- Opening Delimiter -
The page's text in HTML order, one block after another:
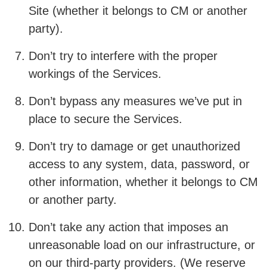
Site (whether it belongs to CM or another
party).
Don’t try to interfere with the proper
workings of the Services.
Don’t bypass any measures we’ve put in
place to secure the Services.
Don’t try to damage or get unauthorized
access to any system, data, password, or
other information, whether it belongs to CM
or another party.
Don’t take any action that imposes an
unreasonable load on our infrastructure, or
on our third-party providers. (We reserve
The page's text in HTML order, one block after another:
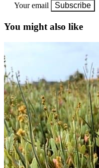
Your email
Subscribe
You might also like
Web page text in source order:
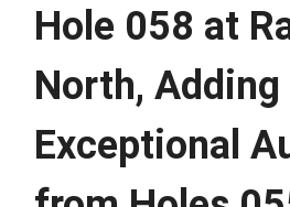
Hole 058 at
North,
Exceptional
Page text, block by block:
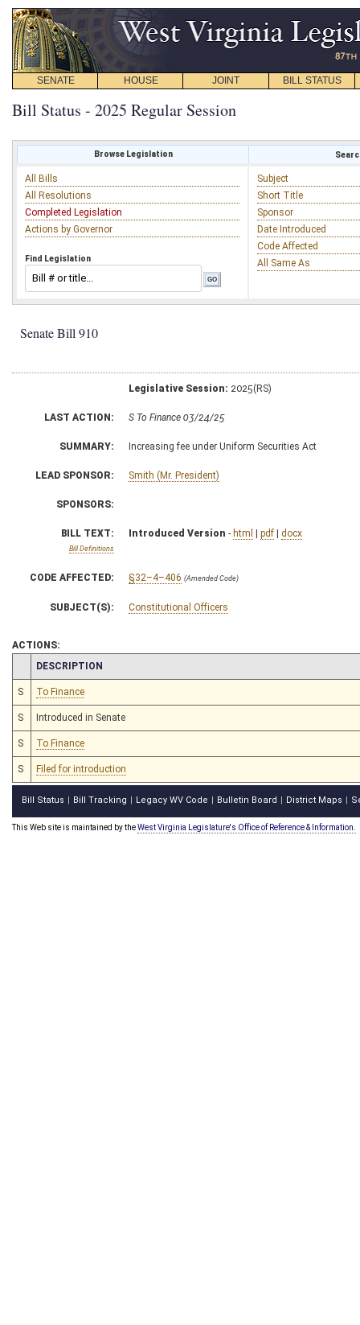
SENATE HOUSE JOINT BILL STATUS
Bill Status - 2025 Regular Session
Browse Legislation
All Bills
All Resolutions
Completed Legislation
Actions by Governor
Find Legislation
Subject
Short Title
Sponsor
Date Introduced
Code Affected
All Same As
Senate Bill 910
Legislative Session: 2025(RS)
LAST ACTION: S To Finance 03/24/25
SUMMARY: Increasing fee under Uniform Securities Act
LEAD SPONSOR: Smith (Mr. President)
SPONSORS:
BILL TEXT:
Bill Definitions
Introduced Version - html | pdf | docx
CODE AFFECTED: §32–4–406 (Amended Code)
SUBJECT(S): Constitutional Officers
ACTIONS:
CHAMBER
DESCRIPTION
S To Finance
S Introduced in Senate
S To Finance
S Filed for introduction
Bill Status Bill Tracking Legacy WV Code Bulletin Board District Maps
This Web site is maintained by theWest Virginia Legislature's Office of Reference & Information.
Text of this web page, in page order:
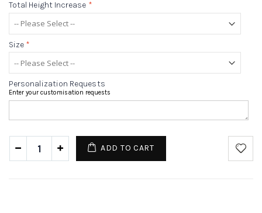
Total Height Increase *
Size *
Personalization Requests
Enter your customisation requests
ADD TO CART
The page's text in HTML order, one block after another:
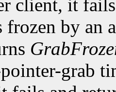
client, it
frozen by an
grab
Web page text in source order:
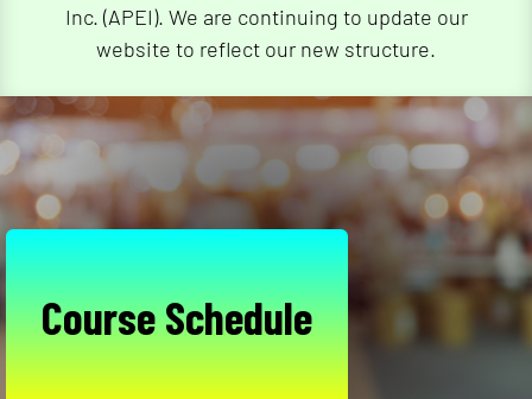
- Closing Delimiter -
Quote the data exactly, leaving every image out of the copy.

The page's text in HTML order, one block after another:
Site (whether it belongs to CM or another
party).
Don’t try to interfere with the proper
workings of the Services.
Don’t bypass any measures we’ve put in
place to secure the Services.
Don’t try to damage or get unauthorized
access to any system, data, password, or
other information, whether it belongs to CM
or another party.
Don’t take any action that imposes an
unreasonable load on our infrastructure, or
on our third-party providers. (We reserve
The page's text in HTML order, one block after another:
Your email
Subscribe
You might also like
Web page text in source order:
Hole 058 at
North,
Exceptional
Page text, block by block:
SENATE HOUSE JOINT BILL STATUS
Bill Status - 2025 Regular Session
Browse Legislation
All Bills
All Resolutions
Completed Legislation
Actions by Governor
Find Legislation
Subject
Short Title
Sponsor
Date Introduced
Code Affected
All Same As
Senate Bill 910
Legislative Session: 2025(RS)
LAST ACTION: S To Finance 03/24/25
SUMMARY: Increasing fee under Uniform Securities Act
LEAD SPONSOR: Smith (Mr. President)
SPONSORS:
BILL TEXT:
Bill Definitions
Introduced Version - html | pdf | docx
CODE AFFECTED: §32–4–406 (Amended Code)
SUBJECT(S): Constitutional Officers
ACTIONS:
CHAMBER
DESCRIPTION
S To Finance
S Introduced in Senate
S To Finance
S Filed for introduction
Bill Status Bill Tracking Legacy WV Code Bulletin Board District Maps
This Web site is maintained by theWest Virginia Legislature's Office of Reference & Information.
Text of this web page, in page order:
Total Height Increase *
Size *
Personalization Requests
Enter your customisation requests
ADD TO CART
The page's text in HTML order, one block after another:
client, it
frozen by an
grab
Web page text in source order:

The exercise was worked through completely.